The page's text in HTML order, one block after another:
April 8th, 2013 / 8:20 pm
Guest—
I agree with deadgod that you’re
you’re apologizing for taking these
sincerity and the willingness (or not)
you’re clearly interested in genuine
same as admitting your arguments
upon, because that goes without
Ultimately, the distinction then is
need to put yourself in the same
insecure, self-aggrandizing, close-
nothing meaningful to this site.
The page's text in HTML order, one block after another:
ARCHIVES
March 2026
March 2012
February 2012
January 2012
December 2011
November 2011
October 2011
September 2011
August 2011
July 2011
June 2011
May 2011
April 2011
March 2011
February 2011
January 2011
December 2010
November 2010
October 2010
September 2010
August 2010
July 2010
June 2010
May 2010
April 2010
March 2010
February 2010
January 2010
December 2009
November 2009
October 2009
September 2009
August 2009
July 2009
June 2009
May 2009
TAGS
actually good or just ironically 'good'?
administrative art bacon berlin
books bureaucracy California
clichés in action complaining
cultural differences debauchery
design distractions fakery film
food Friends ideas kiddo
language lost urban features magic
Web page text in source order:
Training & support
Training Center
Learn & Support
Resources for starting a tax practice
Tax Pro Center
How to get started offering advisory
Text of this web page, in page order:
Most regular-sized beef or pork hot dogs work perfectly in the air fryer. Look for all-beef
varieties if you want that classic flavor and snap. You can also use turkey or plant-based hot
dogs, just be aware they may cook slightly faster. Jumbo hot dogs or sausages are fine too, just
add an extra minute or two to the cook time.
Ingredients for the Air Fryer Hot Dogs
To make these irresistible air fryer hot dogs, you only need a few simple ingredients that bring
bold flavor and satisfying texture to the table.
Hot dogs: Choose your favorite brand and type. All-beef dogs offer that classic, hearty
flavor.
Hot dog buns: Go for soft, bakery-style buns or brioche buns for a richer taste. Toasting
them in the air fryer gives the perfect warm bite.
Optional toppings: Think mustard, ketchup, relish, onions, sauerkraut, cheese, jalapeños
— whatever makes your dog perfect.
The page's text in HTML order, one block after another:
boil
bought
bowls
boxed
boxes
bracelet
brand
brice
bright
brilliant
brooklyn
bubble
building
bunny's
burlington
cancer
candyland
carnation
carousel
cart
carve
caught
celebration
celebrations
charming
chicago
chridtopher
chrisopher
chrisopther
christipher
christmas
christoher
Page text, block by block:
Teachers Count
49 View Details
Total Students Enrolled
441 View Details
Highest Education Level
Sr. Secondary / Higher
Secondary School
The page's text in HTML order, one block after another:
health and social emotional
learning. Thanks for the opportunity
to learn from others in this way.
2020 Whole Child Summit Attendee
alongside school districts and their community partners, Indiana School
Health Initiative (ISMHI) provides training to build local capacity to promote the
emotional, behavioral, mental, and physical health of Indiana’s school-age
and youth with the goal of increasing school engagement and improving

What the task asks:
Line by line, set the records above down again exactly.

Exercise response:
The page's text in HTML order, one block after another:
April 8th, 2013 / 8:20 pm
Guest—
I agree with deadgod that you’re
you’re apologizing for taking these
sincerity and the willingness (or not)
you’re clearly interested in genuine
same as admitting your arguments
upon, because that goes without
Ultimately, the distinction then is
need to put yourself in the same
insecure, self-aggrandizing, close-
nothing meaningful to this site.
The page's text in HTML order, one block after another:
ARCHIVES
March 2026
March 2012
February 2012
January 2012
December 2011
November 2011
October 2011
September 2011
August 2011
July 2011
June 2011
May 2011
April 2011
March 2011
February 2011
January 2011
December 2010
November 2010
October 2010
September 2010
August 2010
July 2010
June 2010
May 2010
April 2010
March 2010
February 2010
January 2010
December 2009
November 2009
October 2009
September 2009
August 2009
July 2009
June 2009
May 2009
TAGS
actually good or just ironically 'good'?
administrative art bacon berlin
books bureaucracy California
clichés in action complaining
cultural differences debauchery
design distractions fakery film
food Friends ideas kiddo
language lost urban features magic
Web page text in source order:
Training & support
Training Center
Learn & Support
Resources for starting a tax practice
Tax Pro Center
How to get started offering advisory
Text of this web page, in page order:
Most regular-sized beef or pork hot dogs work perfectly in the air fryer. Look for all-beef
varieties if you want that classic flavor and snap. You can also use turkey or plant-based hot
dogs, just be aware they may cook slightly faster. Jumbo hot dogs or sausages are fine too, just
add an extra minute or two to the cook time.
Ingredients for the Air Fryer Hot Dogs
To make these irresistible air fryer hot dogs, you only need a few simple ingredients that bring
bold flavor and satisfying texture to the table.
Hot dogs: Choose your favorite brand and type. All-beef dogs offer that classic, hearty
flavor.
Hot dog buns: Go for soft, bakery-style buns or brioche buns for a richer taste. Toasting
them in the air fryer gives the perfect warm bite.
Optional toppings: Think mustard, ketchup, relish, onions, sauerkraut, cheese, jalapeños
— whatever makes your dog perfect.
The page's text in HTML order, one block after another:
boil
bought
bowls
boxed
boxes
bracelet
brand
brice
bright
brilliant
brooklyn
bubble
building
bunny's
burlington
cancer
candyland
carnation
carousel
cart
carve
caught
celebration
celebrations
charming
chicago
chridtopher
chrisopher
chrisopther
christipher
christmas
christoher
Page text, block by block:
Teachers Count
49 View Details
Total Students Enrolled
441 View Details
Highest Education Level
Sr. Secondary / Higher
Secondary School
The page's text in HTML order, one block after another:
health and social emotional
learning. Thanks for the opportunity
to learn from others in this way.
2020 Whole Child Summit Attendee
alongside school districts and their community partners, Indiana School
Health Initiative (ISMHI) provides training to build local capacity to promote the
emotional, behavioral, mental, and physical health of Indiana’s school-age
and youth with the goal of increasing school engagement and improving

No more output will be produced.